MARTIN CULLEN, Minister for Arts, Tourism and Sport, has said he will not scrap the artists’ exemption as proposed by the Commission on Taxation.
The commission said the exemption was “deadweight” as those who benefited from it would have been involved in artistic activity anyway. It also concluded that it was unfair.
Mr Cullen described as “nonsense” the suggestion that the exemption costs the exchequer between €36 million and €38 million every year.
He said that figure pertained to 2006, the year before a €250,000 cap was put on the exemption, and the cost to the exchequer since has been “minuscule”.
“It is really important to point out that it is a statement by Ireland about how it treasures its artistic community and what it means for our country home and abroad. It is very important that we value this,” he told presenter Vincent Woods on yesterday’s Arts Tonight programme on RTÉ Radio 1.
Mr Cullen dismissed the McCarthy report, which recommended the abolition of his department, the Irish Film Board and Culture Ireland, as a “mathematical exercise”.
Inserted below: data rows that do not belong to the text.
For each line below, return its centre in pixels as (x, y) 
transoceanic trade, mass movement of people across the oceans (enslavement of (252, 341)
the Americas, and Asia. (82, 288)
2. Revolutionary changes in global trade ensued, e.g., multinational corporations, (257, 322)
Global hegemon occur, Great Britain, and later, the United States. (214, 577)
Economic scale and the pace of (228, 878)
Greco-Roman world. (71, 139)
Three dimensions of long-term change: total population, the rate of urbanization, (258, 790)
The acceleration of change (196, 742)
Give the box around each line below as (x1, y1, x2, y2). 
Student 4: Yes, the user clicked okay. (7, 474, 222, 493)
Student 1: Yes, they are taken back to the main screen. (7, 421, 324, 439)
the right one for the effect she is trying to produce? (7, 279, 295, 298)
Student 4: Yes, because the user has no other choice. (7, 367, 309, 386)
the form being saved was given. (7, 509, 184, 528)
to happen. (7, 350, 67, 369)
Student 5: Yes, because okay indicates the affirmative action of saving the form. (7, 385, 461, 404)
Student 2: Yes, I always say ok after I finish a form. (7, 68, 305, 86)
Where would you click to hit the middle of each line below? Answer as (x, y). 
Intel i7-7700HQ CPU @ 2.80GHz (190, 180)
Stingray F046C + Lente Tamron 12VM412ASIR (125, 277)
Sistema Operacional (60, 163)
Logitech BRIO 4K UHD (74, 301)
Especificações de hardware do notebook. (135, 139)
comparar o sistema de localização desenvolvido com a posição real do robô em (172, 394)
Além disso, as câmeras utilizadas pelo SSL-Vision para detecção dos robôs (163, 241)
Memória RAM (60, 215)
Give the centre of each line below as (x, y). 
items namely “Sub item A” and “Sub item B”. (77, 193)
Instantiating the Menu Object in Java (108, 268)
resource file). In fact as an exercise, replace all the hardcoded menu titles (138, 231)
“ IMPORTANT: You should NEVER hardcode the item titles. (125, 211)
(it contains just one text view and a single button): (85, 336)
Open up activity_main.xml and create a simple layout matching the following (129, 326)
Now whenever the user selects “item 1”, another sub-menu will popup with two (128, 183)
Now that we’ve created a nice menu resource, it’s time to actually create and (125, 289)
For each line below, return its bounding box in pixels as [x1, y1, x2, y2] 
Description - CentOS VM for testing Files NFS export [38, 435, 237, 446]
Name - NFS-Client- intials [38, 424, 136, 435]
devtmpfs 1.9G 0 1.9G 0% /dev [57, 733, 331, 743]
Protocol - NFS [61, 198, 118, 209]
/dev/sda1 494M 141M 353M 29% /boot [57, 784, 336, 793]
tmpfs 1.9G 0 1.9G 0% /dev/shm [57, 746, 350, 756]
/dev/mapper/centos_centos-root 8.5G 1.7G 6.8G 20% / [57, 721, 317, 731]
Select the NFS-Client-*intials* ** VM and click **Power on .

“He’s [report author Colm McCarthy] not elected, he doesn’t represent people, he’s not in the fulcrum of policy formulation,” he explained.
Too many aspects of the report were drawing a line over a figure without looking at the policy that underpinned it.
The Minister said earmarking the Irish Film Board for closure was an “horrific approach”. He had fought to keep the 100 per cent tax exemption last year because it helped to generate a €150 million industry.
Both it and Culture Ireland, which promote and advance Irish arts internationally, generated “far, far greater return” for the State than the money put into it in the first place.
He did, however, say that the arts community would have to endure cutbacks like every other part of society, but he declined to be drawn on where those cuts would come. Opposition to the McCarthy proposals is growing in the artistic community. The National Campaign for the Arts has been set up to campaign against the cuts.